* [Material provided]
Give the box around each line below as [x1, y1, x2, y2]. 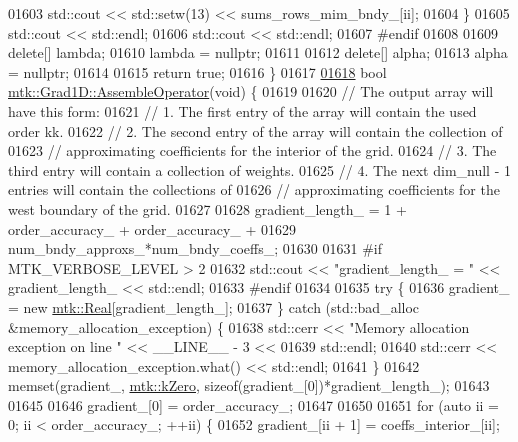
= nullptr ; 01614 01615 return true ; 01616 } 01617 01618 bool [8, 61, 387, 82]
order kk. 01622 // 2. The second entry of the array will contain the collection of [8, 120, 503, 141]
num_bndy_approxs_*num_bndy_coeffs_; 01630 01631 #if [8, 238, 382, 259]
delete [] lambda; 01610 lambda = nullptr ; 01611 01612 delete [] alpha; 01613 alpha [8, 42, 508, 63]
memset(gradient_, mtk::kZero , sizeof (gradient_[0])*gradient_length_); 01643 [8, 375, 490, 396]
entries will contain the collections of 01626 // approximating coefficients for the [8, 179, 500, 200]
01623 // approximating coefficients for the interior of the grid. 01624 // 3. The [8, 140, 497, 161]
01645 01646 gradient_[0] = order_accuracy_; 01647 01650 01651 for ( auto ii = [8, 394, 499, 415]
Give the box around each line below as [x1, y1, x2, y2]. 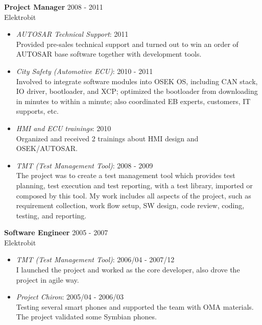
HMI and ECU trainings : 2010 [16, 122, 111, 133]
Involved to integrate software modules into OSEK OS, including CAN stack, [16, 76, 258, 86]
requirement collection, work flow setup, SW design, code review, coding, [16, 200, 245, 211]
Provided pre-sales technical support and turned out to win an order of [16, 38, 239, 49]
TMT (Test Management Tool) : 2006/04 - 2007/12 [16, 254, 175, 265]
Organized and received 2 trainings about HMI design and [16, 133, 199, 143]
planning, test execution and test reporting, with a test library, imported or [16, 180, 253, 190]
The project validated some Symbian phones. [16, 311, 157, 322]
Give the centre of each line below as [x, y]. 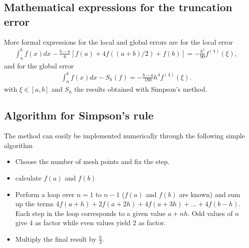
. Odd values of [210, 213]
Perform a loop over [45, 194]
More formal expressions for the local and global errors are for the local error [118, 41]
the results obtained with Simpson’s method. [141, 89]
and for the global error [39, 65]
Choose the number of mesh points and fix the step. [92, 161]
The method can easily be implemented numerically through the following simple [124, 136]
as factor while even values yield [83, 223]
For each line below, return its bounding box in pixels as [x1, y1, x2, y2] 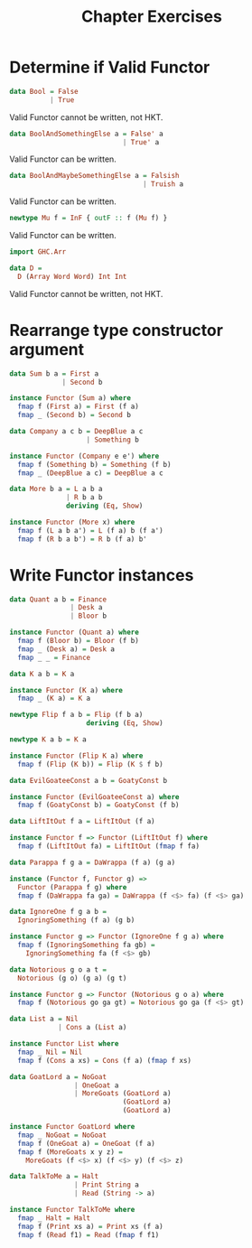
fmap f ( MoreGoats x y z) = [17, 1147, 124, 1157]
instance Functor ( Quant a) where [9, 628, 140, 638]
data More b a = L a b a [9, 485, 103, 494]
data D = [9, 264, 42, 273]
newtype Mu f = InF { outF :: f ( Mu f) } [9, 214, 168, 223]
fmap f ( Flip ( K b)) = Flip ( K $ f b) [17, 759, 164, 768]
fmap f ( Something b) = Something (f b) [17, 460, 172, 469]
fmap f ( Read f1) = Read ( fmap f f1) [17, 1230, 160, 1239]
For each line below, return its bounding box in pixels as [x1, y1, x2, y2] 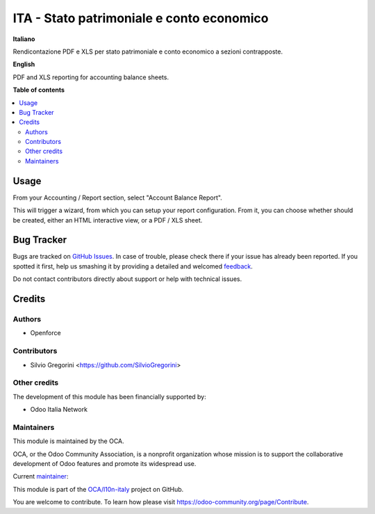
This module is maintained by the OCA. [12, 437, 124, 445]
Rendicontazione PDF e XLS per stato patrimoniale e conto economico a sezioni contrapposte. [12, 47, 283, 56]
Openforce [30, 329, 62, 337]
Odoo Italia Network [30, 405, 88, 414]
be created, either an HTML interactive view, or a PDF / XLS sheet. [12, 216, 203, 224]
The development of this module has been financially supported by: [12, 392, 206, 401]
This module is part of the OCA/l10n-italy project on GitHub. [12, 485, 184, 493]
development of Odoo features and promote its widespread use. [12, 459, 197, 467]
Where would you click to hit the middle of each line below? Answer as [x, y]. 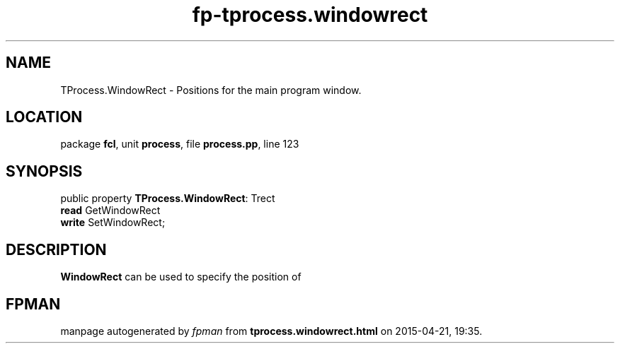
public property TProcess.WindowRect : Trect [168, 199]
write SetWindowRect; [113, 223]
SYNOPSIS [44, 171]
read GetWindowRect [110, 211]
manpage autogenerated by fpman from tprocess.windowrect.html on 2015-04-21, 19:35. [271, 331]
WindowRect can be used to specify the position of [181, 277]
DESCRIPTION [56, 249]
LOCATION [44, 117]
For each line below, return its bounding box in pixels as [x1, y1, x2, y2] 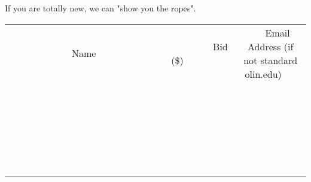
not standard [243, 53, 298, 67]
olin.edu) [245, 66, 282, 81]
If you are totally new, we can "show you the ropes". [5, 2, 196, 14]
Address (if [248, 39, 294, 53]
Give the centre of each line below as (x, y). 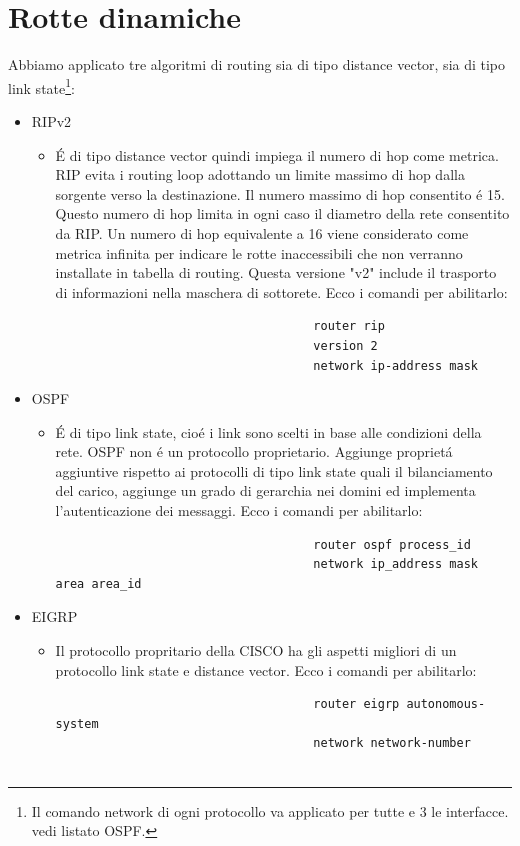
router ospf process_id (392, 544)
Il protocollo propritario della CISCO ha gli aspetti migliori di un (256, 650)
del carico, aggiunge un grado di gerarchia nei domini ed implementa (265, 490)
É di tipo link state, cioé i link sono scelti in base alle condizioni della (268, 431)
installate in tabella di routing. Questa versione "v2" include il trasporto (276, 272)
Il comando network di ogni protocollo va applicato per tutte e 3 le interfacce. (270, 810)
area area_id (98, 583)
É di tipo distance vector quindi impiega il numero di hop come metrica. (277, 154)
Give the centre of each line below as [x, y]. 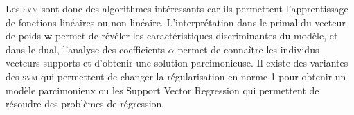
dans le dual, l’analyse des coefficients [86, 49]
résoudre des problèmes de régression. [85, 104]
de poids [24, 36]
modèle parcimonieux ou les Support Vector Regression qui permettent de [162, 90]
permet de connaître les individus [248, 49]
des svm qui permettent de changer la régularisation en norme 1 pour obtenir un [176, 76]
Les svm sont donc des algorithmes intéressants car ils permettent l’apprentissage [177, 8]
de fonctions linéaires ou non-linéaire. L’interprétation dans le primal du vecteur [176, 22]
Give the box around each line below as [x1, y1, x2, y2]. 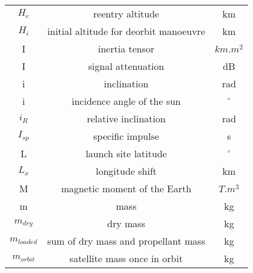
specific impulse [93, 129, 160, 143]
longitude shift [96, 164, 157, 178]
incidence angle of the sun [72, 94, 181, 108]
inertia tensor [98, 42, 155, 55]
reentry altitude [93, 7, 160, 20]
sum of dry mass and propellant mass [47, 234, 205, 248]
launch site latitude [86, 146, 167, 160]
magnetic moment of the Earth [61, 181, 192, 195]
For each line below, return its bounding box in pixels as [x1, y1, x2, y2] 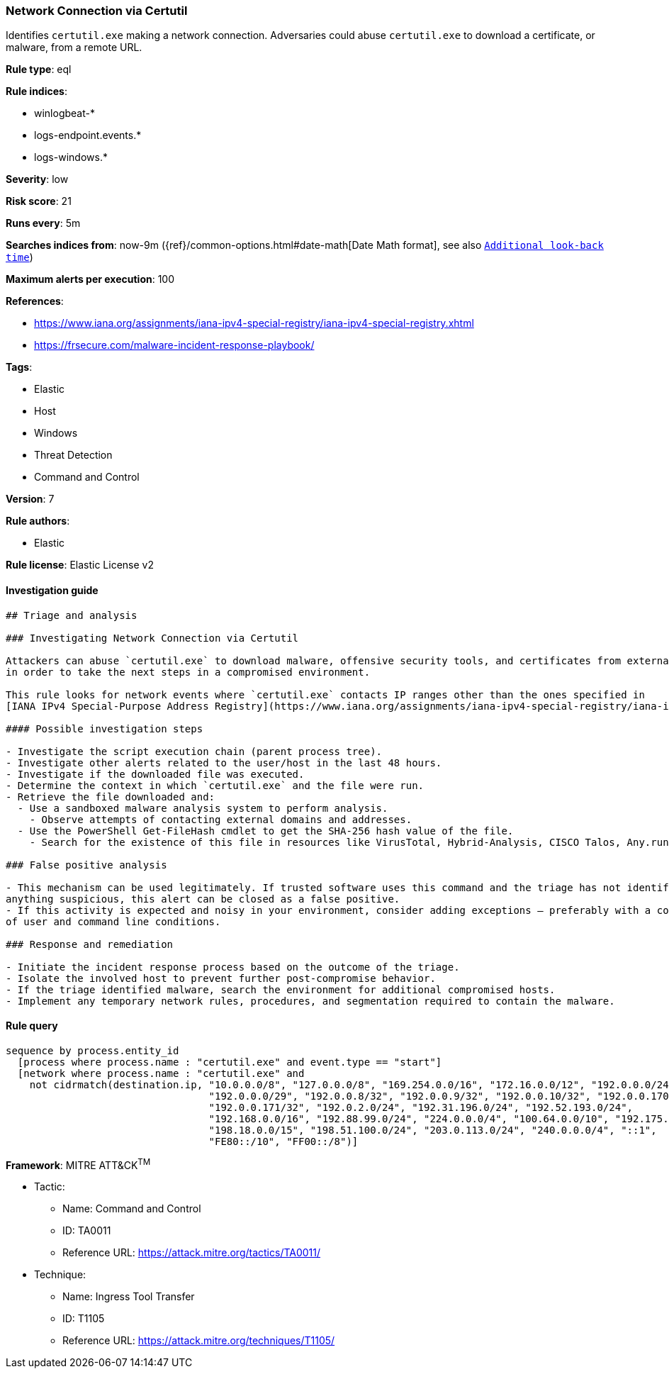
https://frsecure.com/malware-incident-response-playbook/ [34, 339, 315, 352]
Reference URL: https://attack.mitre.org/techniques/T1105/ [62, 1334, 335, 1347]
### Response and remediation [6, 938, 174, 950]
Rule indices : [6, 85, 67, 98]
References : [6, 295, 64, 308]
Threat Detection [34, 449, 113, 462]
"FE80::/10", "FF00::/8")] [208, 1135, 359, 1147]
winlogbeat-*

* [Exercise goal]
Copy out each line of the records where the string "fmap" appears.

* [Answer space]
fmap f ( MoreGoats x y z) = [17, 1147, 124, 1157]
fmap f ( Flip ( K b)) = Flip ( K $ f b) [17, 759, 164, 768]
fmap f ( Something b) = Something (f b) [17, 460, 172, 469]
fmap f ( Read f1) = Read ( fmap f f1) [17, 1230, 160, 1239]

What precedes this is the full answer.